Records from a data collection
******************************

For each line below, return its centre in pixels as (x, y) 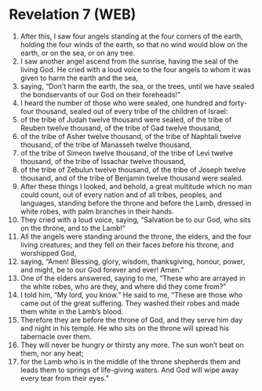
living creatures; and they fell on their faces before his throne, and (127, 244)
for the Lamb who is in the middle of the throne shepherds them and (131, 361)
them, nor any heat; (52, 353)
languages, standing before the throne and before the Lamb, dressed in (136, 203)
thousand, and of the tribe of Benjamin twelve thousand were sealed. (132, 177)
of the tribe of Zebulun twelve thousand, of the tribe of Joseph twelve (133, 170)
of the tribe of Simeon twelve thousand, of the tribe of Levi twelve (127, 153)
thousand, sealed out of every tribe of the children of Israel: (132, 111)
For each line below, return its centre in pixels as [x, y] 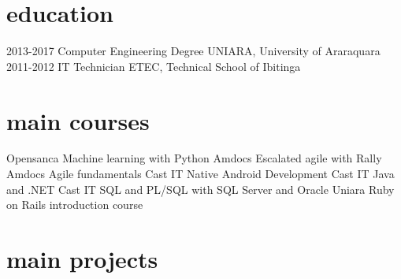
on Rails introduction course [75, 205]
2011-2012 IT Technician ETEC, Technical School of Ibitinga [154, 66]
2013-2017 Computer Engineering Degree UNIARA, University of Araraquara [193, 51]
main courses [78, 120]
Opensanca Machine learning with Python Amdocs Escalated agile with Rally [194, 158]
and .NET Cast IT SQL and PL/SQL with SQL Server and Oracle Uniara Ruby [200, 189]
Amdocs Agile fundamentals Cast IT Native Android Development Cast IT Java [200, 174]
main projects [82, 259]
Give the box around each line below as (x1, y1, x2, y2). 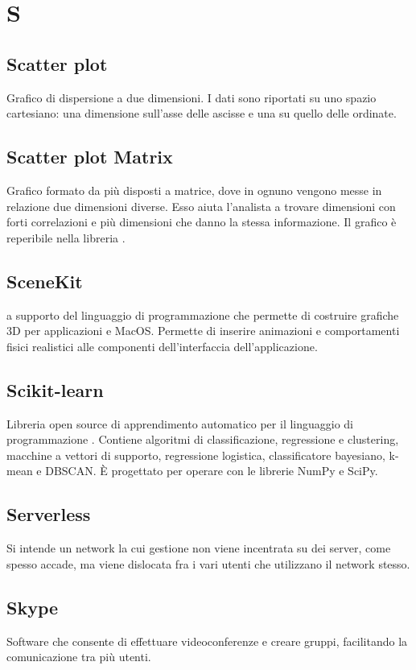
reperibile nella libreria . (6, 229, 126, 246)
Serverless (6, 502, 91, 527)
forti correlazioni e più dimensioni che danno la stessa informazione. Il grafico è (6, 213, 397, 230)
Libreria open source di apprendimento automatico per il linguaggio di (6, 415, 354, 432)
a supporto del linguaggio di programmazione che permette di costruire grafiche (6, 306, 399, 323)
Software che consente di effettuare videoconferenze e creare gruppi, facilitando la (6, 632, 408, 649)
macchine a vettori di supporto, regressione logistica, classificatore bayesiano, (6, 446, 385, 463)
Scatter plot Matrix (6, 144, 173, 169)
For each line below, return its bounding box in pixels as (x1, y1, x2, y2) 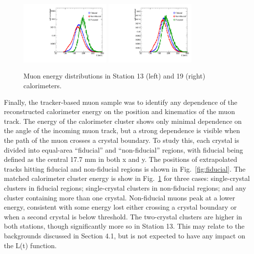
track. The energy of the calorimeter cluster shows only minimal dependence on (4, 116, 242, 126)
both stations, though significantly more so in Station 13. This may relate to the (4, 221, 245, 231)
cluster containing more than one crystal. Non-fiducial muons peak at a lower (4, 192, 235, 202)
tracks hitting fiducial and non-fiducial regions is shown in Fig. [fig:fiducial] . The (4, 163, 246, 174)
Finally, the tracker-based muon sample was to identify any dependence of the (4, 97, 237, 107)
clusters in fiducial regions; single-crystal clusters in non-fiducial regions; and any (4, 182, 246, 193)
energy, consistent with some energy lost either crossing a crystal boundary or (4, 202, 237, 212)
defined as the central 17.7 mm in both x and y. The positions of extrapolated (4, 154, 237, 164)
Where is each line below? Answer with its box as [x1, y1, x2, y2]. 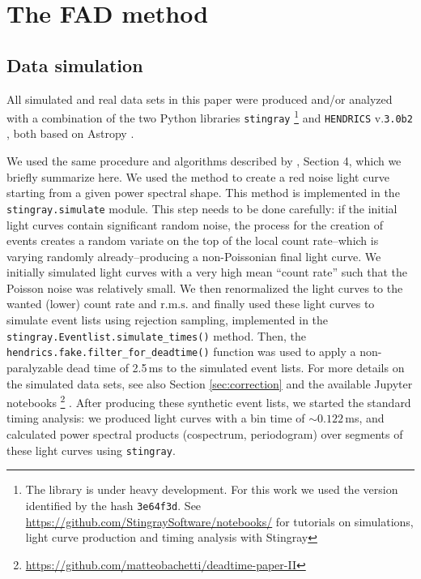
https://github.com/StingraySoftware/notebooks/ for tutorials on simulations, [25, 513, 414, 530]
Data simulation [6, 52, 143, 77]
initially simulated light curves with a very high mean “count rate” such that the [6, 264, 408, 281]
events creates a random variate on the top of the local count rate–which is [6, 232, 379, 249]
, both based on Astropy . [6, 125, 134, 142]
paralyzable [6, 358, 63, 375]
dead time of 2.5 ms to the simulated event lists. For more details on [66, 358, 405, 375]
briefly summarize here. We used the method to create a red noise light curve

******************************

### [To do]
The full set of entries should be transcribed exactly, pictures left aside.

### [Problem solution]
For each line below, return its centre in pixels as (x, y) 
living creatures; and they fell on their faces before his throne, and (127, 244)
for the Lamb who is in the middle of the throne shepherds them and (131, 361)
them, nor any heat; (52, 353)
languages, standing before the throne and before the Lamb, dressed in (136, 203)
thousand, and of the tribe of Benjamin twelve thousand were sealed. (132, 177)
of the tribe of Zebulun twelve thousand, of the tribe of Joseph twelve (133, 170)
of the tribe of Simeon twelve thousand, of the tribe of Levi twelve (127, 153)
thousand, sealed out of every tribe of the children of Israel: (132, 111)
For each line below, return its centre in pixels as [x, y] 
on Rails introduction course [75, 205]
2011-2012 IT Technician ETEC, Technical School of Ibitinga [154, 66]
2013-2017 Computer Engineering Degree UNIARA, University of Araraquara [193, 51]
main courses [78, 120]
Opensanca Machine learning with Python Amdocs Escalated agile with Rally [194, 158]
and .NET Cast IT SQL and PL/SQL with SQL Server and Oracle Uniara Ruby [200, 189]
Amdocs Agile fundamentals Cast IT Native Android Development Cast IT Java [200, 174]
main projects [82, 259]
Give the box around each line below as (x1, y1, x2, y2). 
reperibile nella libreria . (6, 229, 126, 246)
Serverless (6, 502, 91, 527)
forti correlazioni e più dimensioni che danno la stessa informazione. Il grafico è (6, 213, 397, 230)
Libreria open source di apprendimento automatico per il linguaggio di (6, 415, 354, 432)
a supporto del linguaggio di programmazione che permette di costruire grafiche (6, 306, 399, 323)
Software che consente di effettuare videoconferenze e creare gruppi, facilitando la (6, 632, 408, 649)
macchine a vettori di supporto, regressione logistica, classificatore bayesiano, (6, 446, 385, 463)
Scatter plot Matrix (6, 144, 173, 169)
For each line below, return its bounding box in pixels as (x1, y1, x2, y2) 
track. The energy of the calorimeter cluster shows only minimal dependence on (4, 116, 242, 126)
both stations, though significantly more so in Station 13. This may relate to the (4, 221, 245, 231)
cluster containing more than one crystal. Non-fiducial muons peak at a lower (4, 192, 235, 202)
tracks hitting fiducial and non-fiducial regions is shown in Fig. [fig:fiducial] . The (4, 163, 246, 174)
Finally, the tracker-based muon sample was to identify any dependence of the (4, 97, 237, 107)
clusters in fiducial regions; single-crystal clusters in non-fiducial regions; and any (4, 182, 246, 193)
energy, consistent with some energy lost either crossing a crystal boundary or (4, 202, 237, 212)
defined as the central 17.7 mm in both x and y. The positions of extrapolated (4, 154, 237, 164)
Where is each line below? Answer with its box as [x1, y1, x2, y2]. 
https://github.com/StingraySoftware/notebooks/ for tutorials on simulations, [25, 513, 414, 530]
Data simulation [6, 52, 143, 77]
initially simulated light curves with a very high mean “count rate” such that the [6, 264, 408, 281]
events creates a random variate on the top of the local count rate–which is [6, 232, 379, 249]
, both based on Astropy . [6, 125, 134, 142]
paralyzable [6, 358, 63, 375]
dead time of 2.5 ms to the simulated event lists. For more details on [66, 358, 405, 375]
briefly summarize here. We used the method to create a red noise light curve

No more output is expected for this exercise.